Cambridge-Hochstapler Jason Arday tot aufgefunden

Der ehemalige Cambridge-Professor Jason Arday ist im Alter von 41 Jahren in London gestorben. Wie die Londoner Metropolitan Police mitteilte, wurde Arday am Freitagnachmittag in einer Wohnung im Stadtteil Batte...

  • 2 min read
Cambridge-Hochstapler Jason Arday tot aufgefunden

Der ehemalige Cambridge-Professor Jason Arday ist im Alter von 41 Jahren in London gestorben. Wie die Londoner Metropolitan Police mitteilte, wurde Arday am Freitagnachmittag in einer Wohnung im Stadtteil Battersea im Süden der britischen Hauptstadt leblos aufgefunden.

Rettungskräfte waren um 15.12 Uhr alarmiert worden.

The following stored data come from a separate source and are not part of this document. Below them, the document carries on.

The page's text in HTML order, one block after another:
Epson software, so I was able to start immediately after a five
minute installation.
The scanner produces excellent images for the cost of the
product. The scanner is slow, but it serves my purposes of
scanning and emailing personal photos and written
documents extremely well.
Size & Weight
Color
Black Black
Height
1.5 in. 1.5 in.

Am Fundort konnte jedoch nur noch sein Tod festgestellt werden, wie die britische Zeitung The Sun am Freitagabend berichtete.

Nach Angaben der Polizei wird der Todesfall derzeit als „unerwartet“ eingestuft. Hinweise auf verdächtige Umstände oder ein Fremdverschulden gebe es bislang nicht. Die Ermittlungen werden von der Central South Command Unit der Metropolitan Police geführt.  Die Angehörigen des Verstorbenen seien informiert worden und würden von der Polizei betreut.

Untersuchung eingeleitet

Ardays Tod erfolgt nur wenige Tage nach seinem Rücktritt als Professor für Bildungssoziologie an der Universität Cambridge. Der Wissenschaftler hatte sein Amt am 5. August niedergelegt, nachdem Vorwürfe des Plagiats und wissenschaftlichen Fehlverhaltens gegen ihn laut geworden waren. Die Universität hatte kurz zuvor eine Untersuchung zu seiner Berufung und seiner Tätigkeit eingeleitet.

Der Akademiker war 2023 als jüngster schwarzer Professor in der Geschichte der Universität Cambridge berufen worden und galt als eine der bekanntesten Stimmen im Bereich Bildung und soziale Gerechtigkeit in Großbritannien. In den vergangenen Wochen geriet Arday jedoch zunehmend unter Druck. Medienberichte hatten ihm vorgeworfen, in seiner Doktorarbeit zahlreiche Passagen verwendet zu haben, die mit Arbeiten anderer Studierender übereinstimmten. Einer Analyse zufolge soll es sich um rund 180 betroffene Textstellen gehandelt haben.

Arday räumte öffentlich Fehler in seiner wissenschaftlichen Arbeit ein, bestritt jedoch die gegen ihn erhobenen Vorwürfe. Er erklärte, seine autistische Veranlagung führe dazu, dass er Informationen häufig durch Nachahmung und Wiederholung verarbeite. Zudem kritisierte er die öffentliche Berichterstattung scharf und erklärte gegenüber britischen Medien, die Darstellung seiner Person als „Lügner und Fantast“ sei nicht akzeptabel.

Eigene Aussagen korrigiert

Neben den Plagiatsvorwürfen waren auch verschiedene Angaben zu seinen persönlichen Erfolgen infrage gestellt worden. So korrigierte Arday eigene Aussagen über einen Benefizlauf über 600 Meilen und die Höhe von Spendengeldern, die er nach eigenen Angaben für wohltätige Zwecke gesammelt hatte. Darüber hinaus sah er sich mit Vorwürfen konfrontiert, bei seinem Rücktrittsschreiben künstliche Intelligenz eingesetzt zu haben.

In seinem Rücktrittsschreiben erklärte Arday, der einzige Weg, das belastende Kapitel zu beenden, sei sein Rückzug aus dem Universitätsbetrieb.